▶ **EXERCISE INPUTS**
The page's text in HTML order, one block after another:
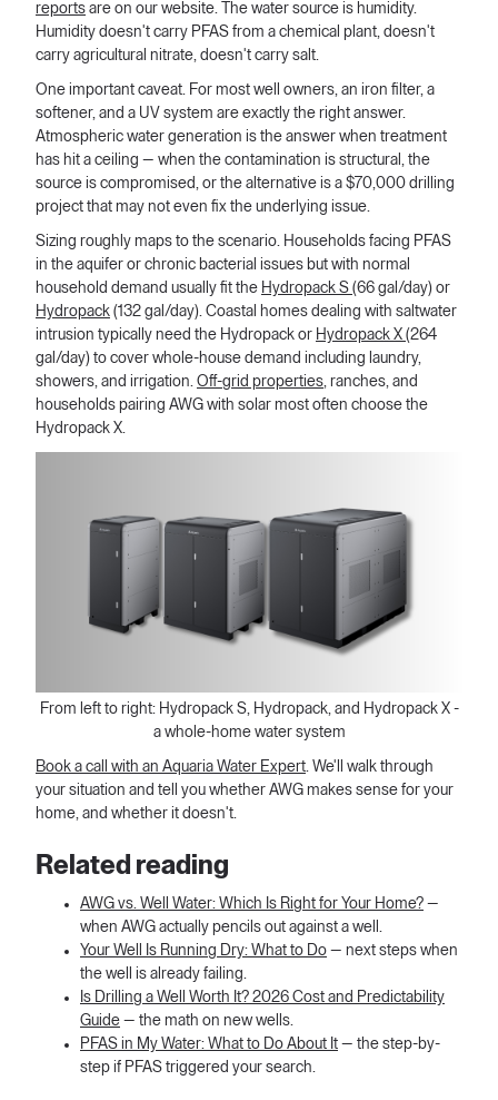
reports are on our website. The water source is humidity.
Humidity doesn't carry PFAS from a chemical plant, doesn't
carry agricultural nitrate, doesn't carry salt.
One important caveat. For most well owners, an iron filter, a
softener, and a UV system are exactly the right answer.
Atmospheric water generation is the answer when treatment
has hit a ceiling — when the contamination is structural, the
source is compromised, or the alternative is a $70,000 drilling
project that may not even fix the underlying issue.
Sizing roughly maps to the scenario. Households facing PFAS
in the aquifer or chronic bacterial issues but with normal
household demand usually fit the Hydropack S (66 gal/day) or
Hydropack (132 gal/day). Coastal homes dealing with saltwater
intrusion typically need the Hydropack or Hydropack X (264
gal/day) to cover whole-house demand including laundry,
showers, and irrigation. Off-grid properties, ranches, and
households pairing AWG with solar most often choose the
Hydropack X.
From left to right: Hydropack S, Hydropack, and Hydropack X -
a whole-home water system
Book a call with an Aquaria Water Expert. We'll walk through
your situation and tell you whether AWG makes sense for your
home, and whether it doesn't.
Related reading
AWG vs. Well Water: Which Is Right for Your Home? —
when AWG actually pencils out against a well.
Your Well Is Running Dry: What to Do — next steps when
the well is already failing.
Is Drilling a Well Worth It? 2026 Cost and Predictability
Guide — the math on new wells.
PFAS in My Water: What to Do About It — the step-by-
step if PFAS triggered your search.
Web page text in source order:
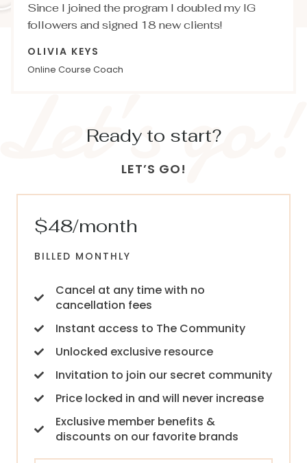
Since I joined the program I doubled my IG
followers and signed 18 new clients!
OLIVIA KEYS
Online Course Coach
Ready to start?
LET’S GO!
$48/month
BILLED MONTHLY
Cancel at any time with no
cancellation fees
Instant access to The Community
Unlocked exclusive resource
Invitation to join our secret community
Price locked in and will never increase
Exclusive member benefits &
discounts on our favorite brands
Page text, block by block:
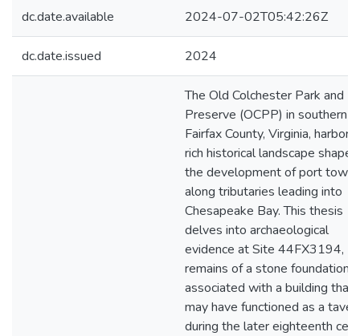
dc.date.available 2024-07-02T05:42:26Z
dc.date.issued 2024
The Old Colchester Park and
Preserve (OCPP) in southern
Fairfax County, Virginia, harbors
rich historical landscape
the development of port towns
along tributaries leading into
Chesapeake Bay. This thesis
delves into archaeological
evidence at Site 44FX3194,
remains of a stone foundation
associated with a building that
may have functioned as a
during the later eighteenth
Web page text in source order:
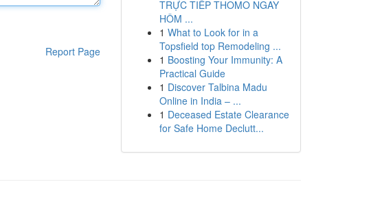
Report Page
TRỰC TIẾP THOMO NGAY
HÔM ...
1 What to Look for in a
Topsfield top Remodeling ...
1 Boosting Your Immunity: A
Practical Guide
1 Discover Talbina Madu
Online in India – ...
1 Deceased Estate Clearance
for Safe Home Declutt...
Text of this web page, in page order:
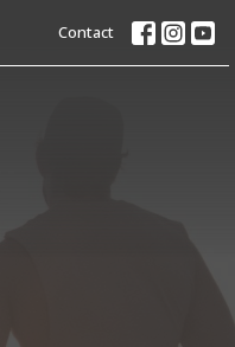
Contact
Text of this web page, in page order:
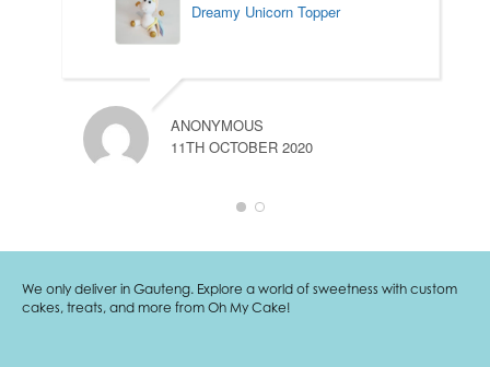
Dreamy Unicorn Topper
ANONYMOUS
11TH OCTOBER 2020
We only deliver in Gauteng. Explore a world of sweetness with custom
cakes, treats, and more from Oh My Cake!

▶ **WHAT THIS TASK INVOLVES**
In the material, count each line that holds the string "into", and report only how many there are.

▶ **FINAL ANSWER**
2